Prompt #6: Information retrieval across videos¶
%%time
res = model_cached.generate_content(
"What new features were launched? Format your response as a bulleted list."
)
Markdown(res.text)
CPU times: user 50.3 ms, sys: 41.2 ms, total: 91.5 ms Wall time: 1min 16s
Sure, here are the new features launched based on the video provided:
- AI Overviews - A new search experience that allows users to ask longer and more complex questions, even searching with photos.
- Ask Photos - A new feature in Google Photos that allows users to search their memories in a deeper way by asking questions about their photos.

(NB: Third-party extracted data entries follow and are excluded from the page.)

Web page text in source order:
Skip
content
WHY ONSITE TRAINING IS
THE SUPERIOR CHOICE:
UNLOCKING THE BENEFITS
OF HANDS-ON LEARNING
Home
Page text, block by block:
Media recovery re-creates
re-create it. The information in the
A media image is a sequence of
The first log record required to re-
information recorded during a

- 2 Million Tokens Context Window - An expansion of the context window in Gemini 1.5 Pro to 2 million tokens, opening up new possibilities for developers.

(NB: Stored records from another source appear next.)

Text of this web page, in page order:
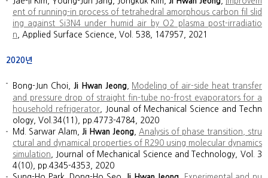
ent of running-in process of tetrahedral amorphous carbon fil slid
ing against Si3N4 under humid air by O2 plasma post-irradiatio
n
Applied Surface Science, Vol. 538, 147957, 2021
2020년
Bong-Jun Choi, Ji Hwan Jeong,
Modeling of air-side heat transfer
and pressure drop of straight fin-tube no-frost evaporators for a
household refrigerator, Jounal of Mechanical Science and Techn
ology, Vol.34(11), pp.4773-4784, 2020
Md. Sarwar Alam, Ji Hwan Jeong
Analysis of phase transition, stru
ctural and dynamical properties of R290 using molecular dynamics
simulation
Journal of Mechanical Science and Technology, Vol. 3
4(10), pp.4345-4353, 2020
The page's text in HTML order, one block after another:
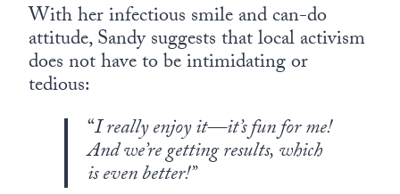
With her infectious smile and can-do
attitude, Sandy suggests that local activism
does not have to be intimidating or
tedious:
“I really enjoy it—it’s fun for me!
And we’re getting results, which
is even better!”
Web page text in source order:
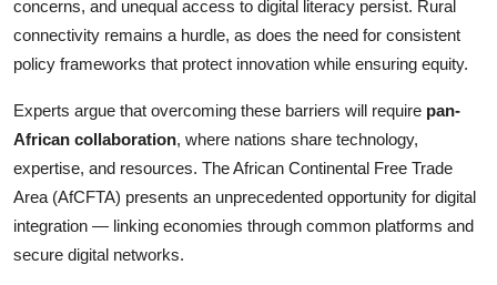
concerns, and unequal access to digital literacy persist. Rural
connectivity remains a hurdle, as does the need for consistent
policy frameworks that protect innovation while ensuring equity.
Experts argue that overcoming these barriers will require pan-
African collaboration, where nations share technology,
expertise, and resources. The African Continental Free Trade
Area (AfCFTA) presents an unprecedented opportunity for digital
integration — linking economies through common platforms and
secure digital networks.
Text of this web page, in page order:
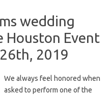
wedding
Houston Event
2019
We always feel honored when
asked to perform one of the

- Audio Overviews - A new feature in NotebookLM that allows users to listen to a lively science discussion personalized for them based on the text material they provide.

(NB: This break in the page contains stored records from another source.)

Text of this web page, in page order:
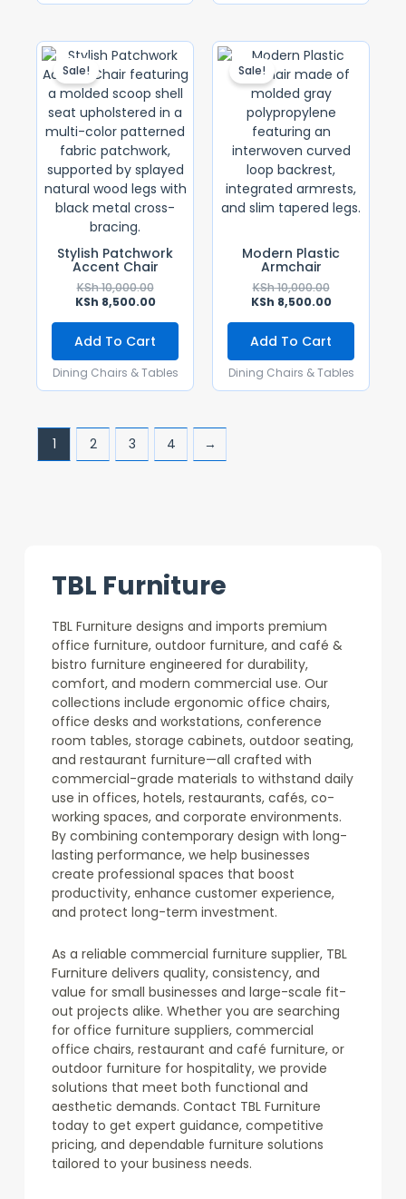
Sale!
Stylish Patchwork
Accent Chair
KSh10,000.00
Original
Price
Was:
KSh 10,000.00.
KSh 8,500.00
Current
Price
Is:
KSh 8,500.00.
Add To Cart
Dining Chairs & Tables
Sale!
Modern Plastic
Armchair
KSh10,000.00
Original
Price
Was:
KSh
KSh 8,500.00
Current
Price
Is:
KSh 8,500.00.
Add To Cart
Dining Chairs & Tables
1 2 3 4 →
TBL Furniture
TBL Furniture designs and imports premium
office furniture, outdoor furniture, and café &
bistro furniture engineered for durability,
comfort, and modern commercial use. Our
collections include ergonomic office chairs,
office desks and workstations, conference
room tables, storage cabinets, outdoor seating,
and restaurant furniture—all crafted with
commercial-grade materials to withstand daily
use in offices, hotels, restaurants, cafés, co-
working spaces, and corporate environments.
By combining contemporary design with long-
lasting performance, we help businesses
create professional spaces that boost
productivity, enhance customer experience,
and protect long-term investment.
As a reliable commercial furniture supplier, TBL
Furniture delivers quality, consistency, and
value for small businesses and large-scale fit-
out projects alike. Whether you are searching
for office furniture suppliers, commercial
office chairs, restaurant and café furniture, or
outdoor furniture for hospitality, we provide
solutions that meet both functional and
aesthetic demands. Contact TBL Furniture
today to get expert guidance, competitive
pricing, and dependable furniture solutions
tailored to your business needs.

- Gemini 1.5 Flash - A lighter-weight model compared to Gemini 1.5 Pro, designed to be fast and cost-efficient to serve at scale while still featuring multimodal reasoning capabilities and breakthrough long context.
- Project Astra - A universal AI agent that can be truly helpful in everyday life.
- Imagen 3 - Google's most capable image generation model yet, featuring stronger evaluations, extensive red teaming, and state-of-the-art watermarking with SynthID.
- Music AI Sandbox - A suite of professional music AI tools that can create new instrumental sections from scratch, transfer styles between tracks, and more.
- Veo - Google's newest and most capable generative video model, capable of creating high-quality 1080p videos from text, image, and video prompts.
Please note that some of these features are still in development and may not be available to the public yet.
Analysis¶
This response illustrates retrieval across multiple videos.
Prompt #7: Targeted video analysis and relevant detail extraction¶
%%time
res = model_cached.generate_content(
"What technologies were introduced that can help artists?"
)
Markdown(res.text)
CPU times: user 40 ms, sys: 32.9 ms, total: 72.9 ms Wall time: 46.6 s
The video shows two technologies that can help artists:
- Music AI Sandbox: This is a suite of professional music AI tools that can create new instrumental sections from scratch, transfer styles between tracks, and more.
- Veo: This is a generative video model that can create high-quality 1080p videos from text, image, and video prompts. It can capture the details of your instructions in different visual and cinematic styles. You can prompt for things like aerial shots of a landscape or a timelapse and further edit your videos using additional prompts.
Both of these technologies are powered by Google's Gemini AI model.
Analysis¶
The artist collaborations are shown in the second video only. Gemini is able to isolate this video and pick out the relevant technologies mentioned.
Conclusion¶
The notebook demonstrated combining Gemini's long context and multimodal capability to analyze videos of considerable length. Gemini has demonstrated competence on retrieval, description, and reasoning tasks on both single and multi video prompts.